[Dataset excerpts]
◇ ◇ ◇ ◇ ◇ ◇ ◇

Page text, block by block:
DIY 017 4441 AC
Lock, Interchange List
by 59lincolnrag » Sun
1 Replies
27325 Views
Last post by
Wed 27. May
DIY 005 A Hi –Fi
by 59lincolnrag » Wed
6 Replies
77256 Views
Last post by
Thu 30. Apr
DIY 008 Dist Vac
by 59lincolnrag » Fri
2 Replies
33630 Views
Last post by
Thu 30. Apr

◇ ◇ ◇ ◇ ◇ ◇ ◇

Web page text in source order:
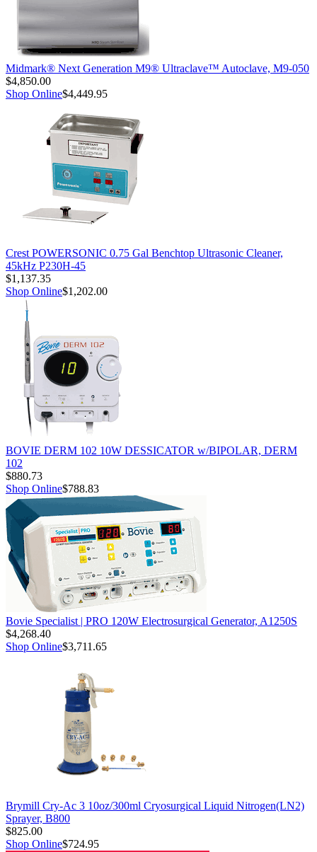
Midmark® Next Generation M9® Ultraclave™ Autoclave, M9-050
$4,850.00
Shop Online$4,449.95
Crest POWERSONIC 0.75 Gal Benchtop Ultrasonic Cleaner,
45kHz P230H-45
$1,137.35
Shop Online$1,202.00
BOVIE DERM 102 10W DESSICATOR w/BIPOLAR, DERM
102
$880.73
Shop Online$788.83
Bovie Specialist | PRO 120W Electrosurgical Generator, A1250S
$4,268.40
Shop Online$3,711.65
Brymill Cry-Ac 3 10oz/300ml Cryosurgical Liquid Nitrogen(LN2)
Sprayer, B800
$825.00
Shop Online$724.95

◇ ◇ ◇ ◇ ◇ ◇ ◇

* [ABOUT THIS TASK]: Look above for the line with "Brymill Cry-Ac 3" and the line with "Shop Online$724.95". Write out those two lines and all the lines between them, exactly, and no others.

* [ANSWER SECTION]:
Brymill Cry-Ac 3 10oz/300ml Cryosurgical Liquid Nitrogen(LN2)
Sprayer, B800
$825.00
Shop Online$724.95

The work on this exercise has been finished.